Logistic Regression Sample Size Planning
Why sample size matters
Logistic regression is used when the outcome is binary. The model may predict disease, success, default, failure, or any event with two states. A weak sample can make an odds ratio look unstable. It can also produce wide intervals and poor calibration. Sample size planning reduces that risk before data collection starts.

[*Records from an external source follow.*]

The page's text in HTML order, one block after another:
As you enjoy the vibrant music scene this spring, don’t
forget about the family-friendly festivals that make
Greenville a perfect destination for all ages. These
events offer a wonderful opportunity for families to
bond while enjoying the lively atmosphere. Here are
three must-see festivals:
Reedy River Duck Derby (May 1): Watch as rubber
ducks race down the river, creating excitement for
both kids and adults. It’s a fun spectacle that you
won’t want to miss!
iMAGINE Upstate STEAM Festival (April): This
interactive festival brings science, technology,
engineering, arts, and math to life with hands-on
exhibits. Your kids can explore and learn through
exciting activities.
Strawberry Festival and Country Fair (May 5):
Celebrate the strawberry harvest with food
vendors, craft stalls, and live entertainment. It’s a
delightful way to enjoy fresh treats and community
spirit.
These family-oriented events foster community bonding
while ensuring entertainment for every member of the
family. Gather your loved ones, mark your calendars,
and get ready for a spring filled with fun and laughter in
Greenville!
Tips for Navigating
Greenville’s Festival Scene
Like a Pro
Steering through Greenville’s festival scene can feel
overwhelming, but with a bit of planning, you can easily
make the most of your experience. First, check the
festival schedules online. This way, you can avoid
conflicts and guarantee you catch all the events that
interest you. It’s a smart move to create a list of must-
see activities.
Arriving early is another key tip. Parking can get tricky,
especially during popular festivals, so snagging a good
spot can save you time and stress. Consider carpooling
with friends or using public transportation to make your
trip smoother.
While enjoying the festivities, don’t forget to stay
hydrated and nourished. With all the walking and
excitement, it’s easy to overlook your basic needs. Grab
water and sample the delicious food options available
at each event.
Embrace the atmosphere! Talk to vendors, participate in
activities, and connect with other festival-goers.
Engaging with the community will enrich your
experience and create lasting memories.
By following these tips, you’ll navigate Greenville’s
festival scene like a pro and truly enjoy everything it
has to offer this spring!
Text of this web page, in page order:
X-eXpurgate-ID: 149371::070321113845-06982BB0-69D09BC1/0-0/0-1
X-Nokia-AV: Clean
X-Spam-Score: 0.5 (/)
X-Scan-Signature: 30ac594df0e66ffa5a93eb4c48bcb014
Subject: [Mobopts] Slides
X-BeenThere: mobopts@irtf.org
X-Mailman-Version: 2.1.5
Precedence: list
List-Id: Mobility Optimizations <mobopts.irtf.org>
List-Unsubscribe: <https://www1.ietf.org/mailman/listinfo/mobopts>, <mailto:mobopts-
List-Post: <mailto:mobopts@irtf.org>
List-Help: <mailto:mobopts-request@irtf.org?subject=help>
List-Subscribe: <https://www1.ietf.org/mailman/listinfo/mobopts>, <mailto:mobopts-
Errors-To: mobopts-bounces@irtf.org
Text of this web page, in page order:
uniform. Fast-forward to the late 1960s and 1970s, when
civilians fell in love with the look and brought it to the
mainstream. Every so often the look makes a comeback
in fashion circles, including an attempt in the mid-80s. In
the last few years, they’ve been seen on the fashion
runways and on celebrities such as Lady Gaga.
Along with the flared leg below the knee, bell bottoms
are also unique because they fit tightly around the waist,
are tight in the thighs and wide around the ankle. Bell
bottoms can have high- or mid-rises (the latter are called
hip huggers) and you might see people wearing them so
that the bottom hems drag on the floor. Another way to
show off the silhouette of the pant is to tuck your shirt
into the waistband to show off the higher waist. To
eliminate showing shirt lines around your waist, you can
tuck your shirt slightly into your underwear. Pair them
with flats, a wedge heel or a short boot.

What this calculator checks
This calculator combines two common planning views. The first view estimates the records needed to detect an odds ratio for a binary predictor. It uses baseline event risk, expected odds ratio, alpha, power, and exposure balance. The second view checks the events per variable rule. That rule asks whether the expected number of events can support the planned predictors.
Advanced assumptions
Logistic models often include correlated predictors. A covariate R squared value can inflate the power based sample size. Clustered data or weighted surveys can need a design effect. Attrition also matters, because not every enrolled record becomes a complete case. The final sample is inflated for missing data so the usable sample stays near the target.
Interpreting results
The complete case sample is the number needed after losses. The enrolled sample is the larger number you should recruit or extract. Expected events show whether the model has enough outcome information. Expected non-events are also important, because a model with only events cannot separate risk groups well.
Good study practice
Use realistic values from pilot work, published studies, or registry summaries. Run sensitivity checks with smaller odds ratios and lower event rates. Document every assumption in your protocol. If the study is clinical, regulatory, or high cost, ask a statistician to review the design. This page gives a planning estimate, not a final guarantee.
Using results with R
Researchers may later confirm the estimate with simulation in R. Simulations can include nonlinearity, interaction terms, unbalanced sampling, and planned exclusions. They can also test convergence rates. Use the calculator output as the first scenario. Then vary each assumption. Save the table of runs. A transparent range is more useful than one optimistic number. Conservative planning protects power and improves model reliability. It also helps reviewers understand why the target sample was chosen before data collection starts.